The Double Filet-O-Fish (a Filet-O-Fish with two fish fillet patties instead of one) is available in some regions.

== Society and culture ==
The Filet-O-Fish is often referred to as a burger outside the US, particularly in Australia, India, New Zealand, and the UK.

=== Religious observation ===
The Filet-O-Fish, originally created for Western Christians observing the Friday Fast, remains popularly associated with this community, with US sales significantly rising around Lent. The practice has inspired other fast food chains to offer seafood options during Lent.

This sandwich is also popular among Jewish and Muslim communities due to its ingredients being more aligned with kashrut and halal rules than McDonald's other offerings. The sandwich contains fish, milk in the cheese, and egg yolks in the sauce.

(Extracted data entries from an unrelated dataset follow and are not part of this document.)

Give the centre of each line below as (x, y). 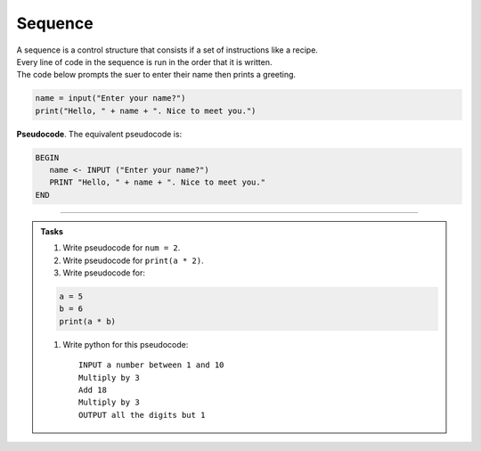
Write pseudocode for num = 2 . (122, 248)
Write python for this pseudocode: (126, 344)
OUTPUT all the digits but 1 (142, 415)
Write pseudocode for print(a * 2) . (133, 260)
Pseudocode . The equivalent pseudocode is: (99, 134)
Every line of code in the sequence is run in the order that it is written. (144, 61)
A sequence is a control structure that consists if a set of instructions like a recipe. (167, 50)
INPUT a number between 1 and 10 (151, 365)
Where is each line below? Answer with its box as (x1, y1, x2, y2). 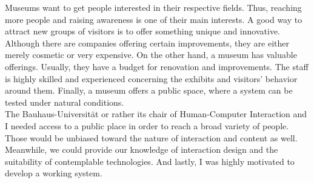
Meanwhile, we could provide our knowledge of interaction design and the (5, 143, 278, 156)
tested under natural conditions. (5, 95, 124, 108)
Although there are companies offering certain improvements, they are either (5, 36, 290, 49)
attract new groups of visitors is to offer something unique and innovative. (5, 25, 280, 37)
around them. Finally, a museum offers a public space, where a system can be (5, 84, 293, 97)
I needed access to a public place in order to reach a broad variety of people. (5, 119, 289, 132)
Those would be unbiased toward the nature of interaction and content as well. (5, 131, 298, 144)
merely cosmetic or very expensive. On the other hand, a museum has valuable (5, 48, 297, 61)
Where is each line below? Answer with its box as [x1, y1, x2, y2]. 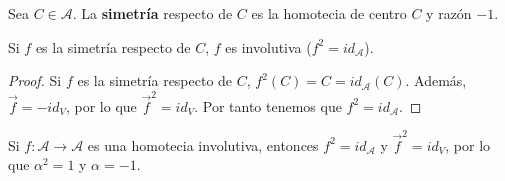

In addition, the fish patty is cooked in a separate frypot to avoid giving other items a fishy taste. Certification-wise, the sandwich is certified as halal in the UAE and a few other Muslim-majority countries; it is also available in kosher-supervised restaurants of McDonald's Israel. However, not all Israeli locations are certified and stores in the UK and the US do not participate in certification.

=== Variants ===

In France, Spain, and Belgium, a variation of the sandwich is sold as the "McFish". The French McFish does not include cheese and replaces tartar sauce with ketchup. In Indonesia, it is known as the Fish Fillet Burger.